Si l’on se réfère à sa population, la France compte 158.000 fonctionnaires de trop, hors contrats aidés. Le plus inquiétant reste cependant le taux fonctionnarisation des agents.
Note : Dans cette rubrique « Libres propos », les Entrepreneurs pour la France expriment leurs opinions de manière complètement libre. Le point de vue avancé dans cet article ne donne donc que l’avis particulier d’un des membres d’Entrepreneurs pour la France. Il est néanmoins un apport intéressant dans le débat sur le nombre et le statut des fonctionnaires.
La France a trop de fonctionnaires, nous dit la rumeur publique, et cette affirmation est reçue comme un fait avéré. Aussi, dans le cadre des réformes qu’il entreprend de réaliser, le gouvernement aborde-t-il maintenant le difficile problème de la réduction du nombre des fonctionnaires. Emmanuel Macron avait annoncé le chiffre de 120.000 dans sa campagne électorale et François Fillon avait prévu un chiffre bien plus ambitieux, puisqu’il s’agissait de 500.000 postes à supprimer durant son quinquennat.
Comment évaluer le nombre véritable d’agents publics que la France a, ou aurait, en excès, et qui donc d’Emmanuel Macron ou de François Fillon a vu le plus juste ? Les économistes jugent toujours de l’importance des effectifs employés dans les services publics d’un pays en s’en rapportant à la population des actifs : ils nous disent qu’en France une personne sur cinq travaille dans le secteur public, contre une sur neuf en Allemagne, par exemple. La moyenne des pays de l’OCDE se situe à une personne sur six.
Population active ou population totale ?
Le rapport annuel de 2017 sur l’état de la fonction publique en France nous indique que les effectifs s’élèvent à 5.450.000 personnes, dont 2.398.000 dans la fonction publique d’État et 1.889.000 dans la fonction publique territoriale. Avec les bénéficiaires d’un contrat aidé, on en est à 5.640.000 personnes.
On commet une grave erreur en voulant rapporter le chiffre des agents publics à ce que les statisticiens de l’Insee appellent la « population active ». Notre pays a, en effet, cette particularité curieuse d’avoir un taux de population active très inférieur à ce qu’il est dans les autres pays : 43,1 % seulement d’actifs, par rapport à la population totale du pays, contre 51,7 % pour l’Allemagne, 52,5 % pour les Pays Bas, ou encore 53,1 % pour la Suède. La moyenne des pays de l’Union européenne se situe à 47,7 %.
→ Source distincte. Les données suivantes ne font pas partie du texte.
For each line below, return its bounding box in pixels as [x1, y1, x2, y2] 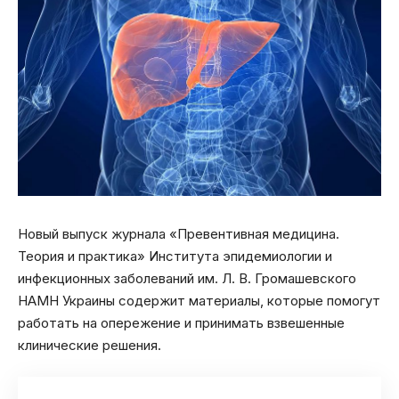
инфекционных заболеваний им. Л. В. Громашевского [18, 270, 356, 287]
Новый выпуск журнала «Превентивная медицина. [18, 225, 339, 242]
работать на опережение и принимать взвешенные [18, 314, 345, 331]
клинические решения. [18, 337, 161, 354]
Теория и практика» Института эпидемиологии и [18, 248, 332, 265]
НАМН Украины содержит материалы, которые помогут [18, 292, 380, 309]
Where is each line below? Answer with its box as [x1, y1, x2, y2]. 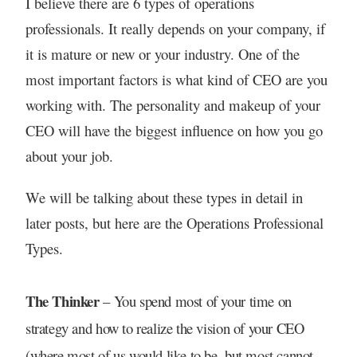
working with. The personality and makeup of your [25, 94, 320, 115]
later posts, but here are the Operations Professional [25, 212, 324, 233]
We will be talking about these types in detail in [25, 186, 303, 207]
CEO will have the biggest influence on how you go [25, 120, 323, 140]
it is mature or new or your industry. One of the [25, 43, 300, 64]
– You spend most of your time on [99, 291, 292, 312]
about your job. [25, 145, 113, 166]
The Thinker [25, 290, 100, 312]
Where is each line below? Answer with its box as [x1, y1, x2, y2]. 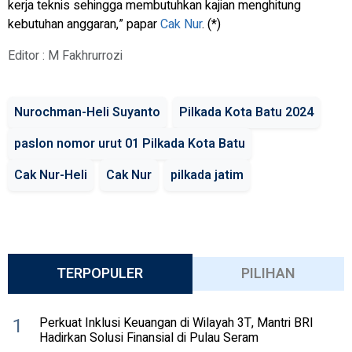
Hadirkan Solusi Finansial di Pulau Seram [39, 328, 258, 348]
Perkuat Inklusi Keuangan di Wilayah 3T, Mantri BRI [39, 313, 313, 333]
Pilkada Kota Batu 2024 [179, 102, 313, 122]
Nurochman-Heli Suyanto [14, 102, 160, 122]
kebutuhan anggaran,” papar [8, 14, 160, 34]
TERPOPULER [57, 262, 144, 284]
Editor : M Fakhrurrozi [8, 46, 123, 65]
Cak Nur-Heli [14, 165, 87, 185]

Le taux français est une anomalie rare : prendre la population active comme référence, n’est donc pas la bonne méthode. Ce qu’il convient de faire, c’est de se référer à la population totale de ces pays, puisque les agents des services publics travaillent pour l’ensemble des habitants, et pas seulement pour la population dite « active ».
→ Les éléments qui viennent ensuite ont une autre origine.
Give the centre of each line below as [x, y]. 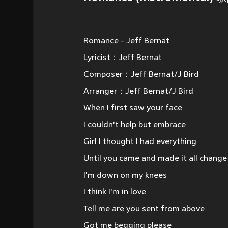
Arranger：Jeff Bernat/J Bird [138, 92]
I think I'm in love [115, 192]
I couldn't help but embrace [135, 125]
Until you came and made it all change [155, 159]
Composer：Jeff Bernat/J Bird [141, 75]
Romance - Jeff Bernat [126, 41]
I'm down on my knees [125, 176]
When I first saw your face [133, 108]
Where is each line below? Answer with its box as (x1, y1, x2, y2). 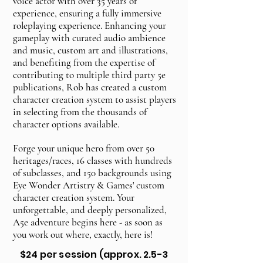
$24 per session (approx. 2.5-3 (20, 248, 168, 262)
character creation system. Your (13, 191, 134, 204)
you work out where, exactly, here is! (13, 228, 153, 241)
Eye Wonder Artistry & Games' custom (13, 179, 164, 192)
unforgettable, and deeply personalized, (13, 204, 167, 217)
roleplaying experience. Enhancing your (13, 19, 166, 32)
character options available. (13, 118, 119, 131)
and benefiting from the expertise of (13, 56, 155, 69)
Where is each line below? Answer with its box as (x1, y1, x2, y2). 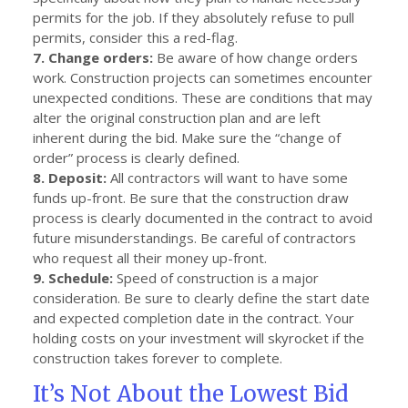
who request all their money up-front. (33, 249, 267, 267)
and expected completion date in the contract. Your (33, 309, 354, 327)
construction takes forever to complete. (33, 349, 282, 367)
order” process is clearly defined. (33, 148, 240, 167)
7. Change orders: (33, 48, 153, 66)
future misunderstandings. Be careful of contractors (33, 229, 356, 247)
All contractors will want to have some (107, 168, 348, 187)
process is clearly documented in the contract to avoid (33, 209, 372, 227)
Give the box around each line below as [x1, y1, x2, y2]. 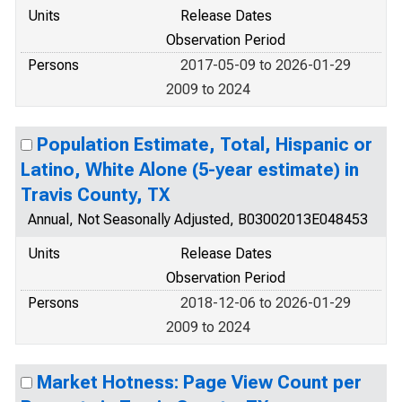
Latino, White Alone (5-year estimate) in [21, 159, 359, 180]
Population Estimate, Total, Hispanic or [37, 134, 372, 155]
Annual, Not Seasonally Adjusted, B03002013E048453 [28, 211, 368, 228]
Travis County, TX [21, 184, 170, 205]
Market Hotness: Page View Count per [37, 371, 362, 393]

On découvre alors que la densité d’agents publics, comptée pour 1.000 habitants, varie considérablement d’un pays à l’autre. Les chiffres vont de 6 personnes pour 1.000 habitants en Bulgarie, 58 en Espagne, 95 en Israël, 117 en Suède, à 168 en Norvège ! Avec 84 agents dans les services publics pour 1.000 habitants, la France est au milieu du peloton : son chiffre est inférieur à celui de l’État d’Israël, un pays réputé pour son sens de l’efficacité.
Tendre vers 80 fonctionnaires pour 1.000 habitants
Ces écarts tiennent essentiellement au niveau de développement économique des pays, et c’est, là, une variable que l’on ne fait jamais intervenir : plus un pays est riche, plus il a la possibilité de dédier un nombre important d’agents à des tâches qu’il considère comme étant d’intérêt général. On s’aperçoit, en effet, qu’il existe une assez bonne corrélation entre le PIB per capita des différents pays et le nombre de personnes employées dans la fonction publique pour 1.000 habitants.
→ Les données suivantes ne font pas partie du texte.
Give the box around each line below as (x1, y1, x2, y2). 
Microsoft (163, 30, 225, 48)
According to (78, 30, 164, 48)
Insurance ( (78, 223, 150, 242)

Cette corrélation, en prenant le PIB/tête comme variable explicative, fait apparaître que la France se situe sensiblement au-dessus de la droite de régression. Selon cette corrélation, la France devrait en être à 79 emplois publics pour 1.000 habitants. Ce ratio conduit, pour une population s’élevant à 66,9 millions d’habitants fin 2016, à un effectif « normal », en matière d’emplois publics, de 5.292.000 personnes.
L’excédent, ainsi évalué, serait donc de 348.000 personnes. En ne tenant pas compte des contrats aidés qui, normalement, devraient être supprimés, cet excédent ne serait plus que de 158.000 agents. Emmanuel Macron se trouve, avec son estimation de 120.000 agents, légèrement en dessous de ce qu’il conviendrait de faire, pour autant qu’il supprime rapidement ces contrats aidés qui relèvent de l’aide sociale.
Quant aux 500.000 postes à supprimer qui figuraient dans la campagne électorale de François Fillon, on voit que le candidat de la droite manifestait la volonté de faire bien mieux que la moyenne des pays, s’alignant sur l’exemple de l’Allemagne ou des Pays-Bas, des pays particulièrement économes des deniers publics.
Notons que si l’on optait pour la méthode habituelle consistant à se référer aux effectifs de la population active des pays, il faudrait alors viser l’objectif de 4.766.000 personnes dans la fonction publique pour se situer dans la moyenne OCDE.
Recourir aux contractuels de droit privé
L’anomalie française, et il y en a effectivement une, se situe dans le taux extrêmement élevé de fonctionnarisation des agents de la fonction publique. On a, en effet, les chiffres suivants : France (81 %), Allemagne (30 %), Italie (15 %) et Suède (10 %).
Le taux français est exorbitant, et il frise l’absurde. Au Royaume-Uni, seuls quelques centaines de hauts fonctionnaires bénéficient d’un emploi à vie. En Suède, un effort considérable a été fait pour que la plus grande partie des agents de la fonction publique soit employée, à présent, selon des contrats semblables à ceux du secteur privé. Quant à la Suisse, elle se caractérise par le fait qu’en 2002, par référendum, le statut de fonctionnaire a, tout simplement, été aboli.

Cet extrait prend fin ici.